Perinatal Network of Monroe County

t is not uncommon to hear about babies born early and tiny who are miraculously saved by modern medicine and the efforts of a neonatal intensive care unit, and we take theses medical advances for granted. Child birth is so common place that it seems as though all of our childbirth problems have been solved. In our gratitude, however, we need to remember the very real consequences of low birth weight and preterm delivery. premature babies aren't just small babies; they're babies who aren't finished developing.


  • Prematurity is the leading killer of babies in their first month of life and a major cause of long-term health problems, including cerebral palsy, mental retardation, blindness, chronic ling problems.

  • Low birth weight children score significantly lower on intelligence tests that do children of normal birth weight, even when sociodemographic risk factors are taken into account.

  • Researchers diagnosed attention-deficit hyperactivity disorder in 16% of the children born with birth weights of less than 1,000 grams (2 pounds, 3 ounces) compared with 6.9% of the children in a matched control group.

Taken as a whole, Monroe County appears to compare favorably to state and national targets for healthy births. However, there are nine zip codes within the county - all clustered around the center of the city of Rochester - that fall within the 20% of all New York State zip codes for high risk (defined by risk factors and birth outcomes).


While 8.2% of families county-wide live below the poverty level, nearly 43% of families in the city's poorest zip code do. Related sociodemographic factors follow suit: these are deeply challenged neighborhoods. The disparity in risk factors and birth outcomes predicts continuing cycles of individual and community stress.


Compared to the county average, women in the nine-zip area are nearly twice as likely to have low birth weight babies, over 40% more likely to deliver pre-term, annd are nearly twice as likely to have their babies die within the first year.


The Perinatal Network of Monroe County is committed to finding and sharing solutions that protect Rochester's babies. PNMC exists to improve the perinatal health care system in Monroe County, with a particular emphasis on access to and utilization of health and human services to improve pregnancy outcomes. Their focus is not on direct service delivery, but rather on identifying systemic barriers to healthy births and addressing them in collaboration with service providers.
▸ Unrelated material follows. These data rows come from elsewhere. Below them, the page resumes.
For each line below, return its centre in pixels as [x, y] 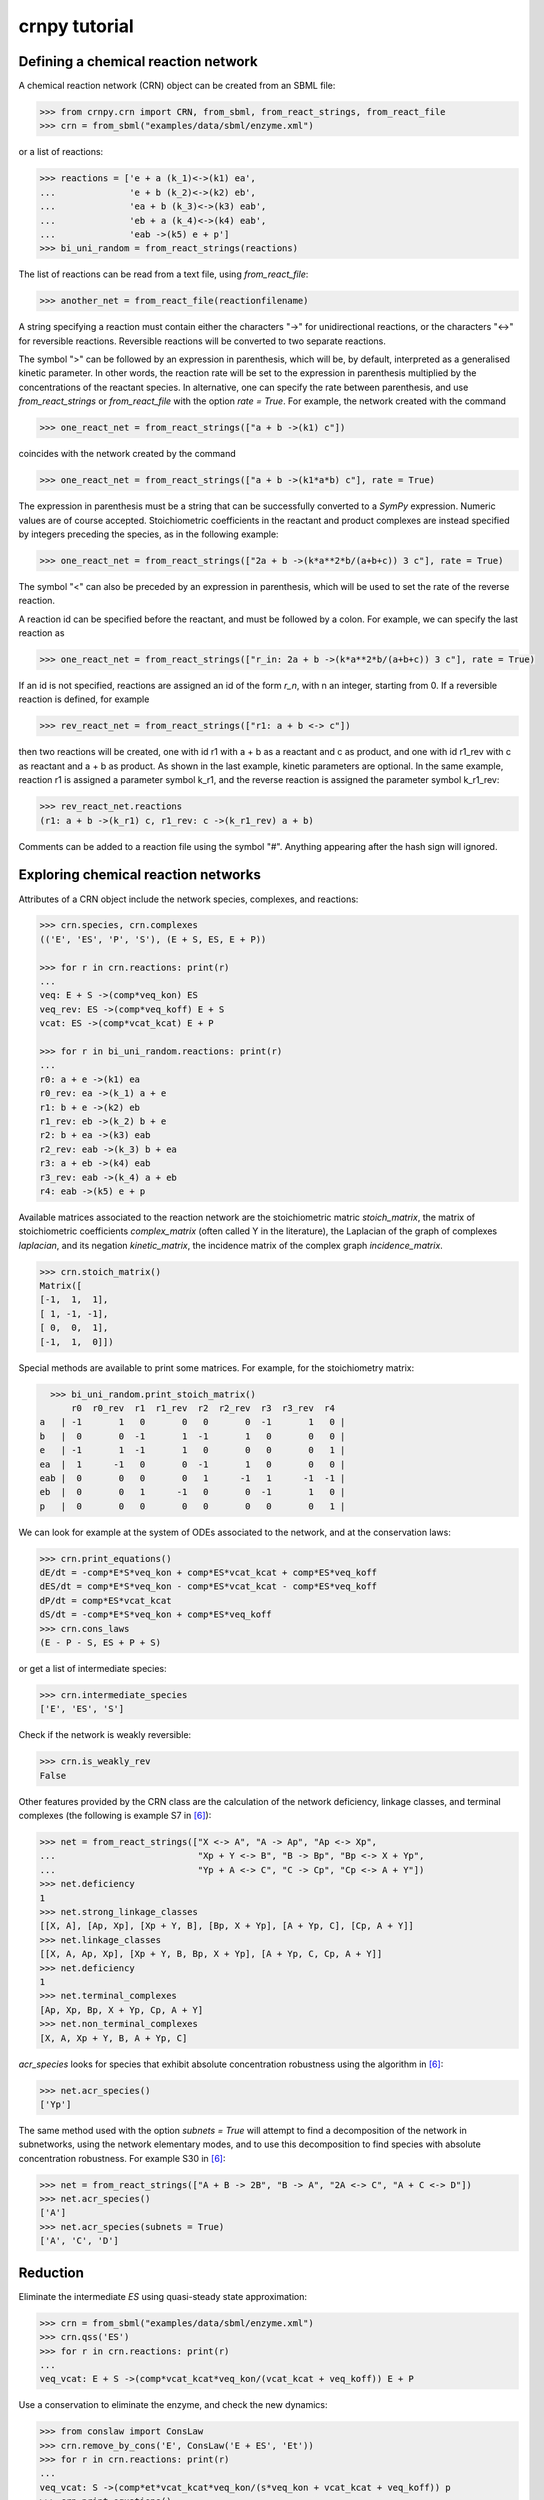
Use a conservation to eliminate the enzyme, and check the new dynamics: [173, 2405]
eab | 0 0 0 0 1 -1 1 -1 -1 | [192, 1478]
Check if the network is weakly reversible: [105, 1735]
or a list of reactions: [61, 152]
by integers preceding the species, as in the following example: [148, 534]
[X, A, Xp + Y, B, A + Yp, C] [113, 2038]
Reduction [51, 2272]
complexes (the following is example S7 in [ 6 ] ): [115, 1816]

PNMC pursues three pathways to better birth outcomes:
  • They bring perinatal information to non-perinatal health and human services organizations.
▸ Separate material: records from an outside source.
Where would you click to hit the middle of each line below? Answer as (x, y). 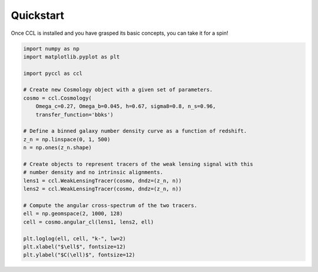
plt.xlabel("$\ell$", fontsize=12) (74, 247)
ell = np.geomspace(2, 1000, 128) (73, 214)
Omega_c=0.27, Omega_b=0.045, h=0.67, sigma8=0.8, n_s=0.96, (126, 106)
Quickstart (38, 15)
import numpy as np (51, 48)
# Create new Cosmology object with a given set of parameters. (118, 90)
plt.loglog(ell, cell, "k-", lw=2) (74, 238)
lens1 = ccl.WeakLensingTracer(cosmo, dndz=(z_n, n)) (102, 181)

  • They facilitate coordination of the efforts of health and human services providers around perinatal services.

  • they develop and disseminate information and tools to increase the efficiency and effectiveness of perinatal service delivery.
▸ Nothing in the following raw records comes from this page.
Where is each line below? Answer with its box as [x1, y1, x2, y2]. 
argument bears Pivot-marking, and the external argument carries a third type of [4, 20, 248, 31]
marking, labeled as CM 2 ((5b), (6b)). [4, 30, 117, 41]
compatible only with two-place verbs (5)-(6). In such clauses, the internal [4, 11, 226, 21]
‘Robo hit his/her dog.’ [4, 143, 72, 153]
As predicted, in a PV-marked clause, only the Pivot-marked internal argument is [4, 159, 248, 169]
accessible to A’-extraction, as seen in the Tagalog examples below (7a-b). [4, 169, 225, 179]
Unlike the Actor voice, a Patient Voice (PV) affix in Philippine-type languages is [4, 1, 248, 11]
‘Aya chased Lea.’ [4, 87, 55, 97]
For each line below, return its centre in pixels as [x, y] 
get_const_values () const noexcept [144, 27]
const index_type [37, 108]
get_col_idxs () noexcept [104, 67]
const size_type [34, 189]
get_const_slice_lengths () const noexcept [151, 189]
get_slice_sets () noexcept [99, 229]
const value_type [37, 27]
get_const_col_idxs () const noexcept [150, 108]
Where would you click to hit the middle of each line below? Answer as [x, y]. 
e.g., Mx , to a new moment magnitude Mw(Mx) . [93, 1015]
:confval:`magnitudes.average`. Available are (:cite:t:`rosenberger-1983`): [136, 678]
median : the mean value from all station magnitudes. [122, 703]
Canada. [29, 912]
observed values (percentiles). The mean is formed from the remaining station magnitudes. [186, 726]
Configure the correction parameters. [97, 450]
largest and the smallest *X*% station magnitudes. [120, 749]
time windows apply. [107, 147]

Non-Perinatal Health and Human Services:
  • PNMC continues to sponsor the Rochester Outreach Workers Associiation to provide workers from throughout the community an opportunity to increase their skills, to learn how they can link women to perinatal services, and learn about one another's programs and services.

  • Active participation on community initiatives such as the Rochester Area Task Force on AIDS and the African American Health Status Task Force Work Group ensures that perinatal issues are considered.

Coordination of Efforts:
  • PNMC collaborates with Unity Health System in the Healthy Start Center, an integrated health care and human services delivery site. the Center links an OB practice, a pediatric practice, mental health counseling, and a variety of social services. On-site childcare is provided for program participants and transportation is available both to and from the Center and to other locations that participants need to visit for additional services.

  • PNMC coordinates the collection, analysis and dissemination of perinatal data to health and human services providers.

  • The Network leads a consortium of local health and human service providers and consumers to identify and address gaps in service and obstacles to access and utilization. They convene special-purpose collaboratives to address specific issues, including perinatal oral health, smoking cessation, and perinatal mood disorders.

Resources and Information:
  • The Perinatal Resource Directory lists a wide variety of resources available in the community to support pregnant and parenting women.

  • The Perinatal Depression Directory lists all sources of support and treatment for women experiencing perinatal mood disorders.

  • The Latino Health Directory, produced in collaboration with the Latina Alliance, lists health care resources that are culturally and linguistically competent to serve the Latino/Hispanic community.

Just a Few Days Old babies carried full term go home from the hospital sooner to begin the bonding process with their parents.


Perinatal Network of Monroe County exists to serve you before, during and after your pregnancy. To learn more about the ways that you can take advantage of their services, the workshops that are offered and the informational materials that are available, you can either call or visit the website. Their contact information is below.


Main Office:
339 East Avenue, Suite 203
Rochester, NY 146o4
USA


Contact:
Phone: 585 546-4930
Fax: 585 546-3021
Website:
www.pnmc-hsr.org
Copyright Outreach Community Center © 2009. All Rights Reserved.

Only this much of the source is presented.